A: We do handle for sale by owner (FSBO) transactions. Please note that since title companies act as a neutral third party, we cannot provide or assist you with sale/purchase contract forms, give advice or help structure your deal. If you need those services, we do recommend you use a real estate agent. We can open title once you provide us with a fully executed sale/purchase contract.
Q: I want to transfer part or all of my property to my spouse or family member. We don’t need title insurance – we only want you to handle the paperwork. How much does that cost?
A: Unfortunately, we cannot facilitate real property transactions that do not involve a title policy. To protect your best interests and to avoid unintended consequences, we recommend you contact a real estate attorney, your current lender if there is a mortgage on the property, and/or a CPA to discuss your plans.
Q: Before I buy this property, I need Chicago Title to confirm I will be able to make certain changes to the property or use it for a particular purpose.
A: Chicago Title cannot interpret documents, nor can we provide advice on permissible uses for, or modifications to, real property.

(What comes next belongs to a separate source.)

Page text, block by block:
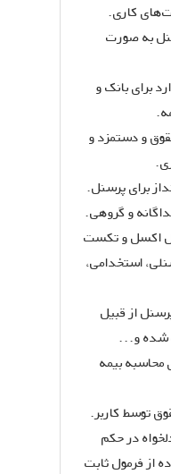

To protect your best interests and to avoid unintended consequences, we recommend you contact a real estate attorney and/or the applicable homeowners’ association to discuss your plans.
The statements made on this web page and any page that follows within the Chicago Title website are not intended, and shall not be construed to expressly or impliedly issue or deliver any form of written guaranty, affirmation, indemnification, or certification of any fact, insurance coverage or conclusion of law.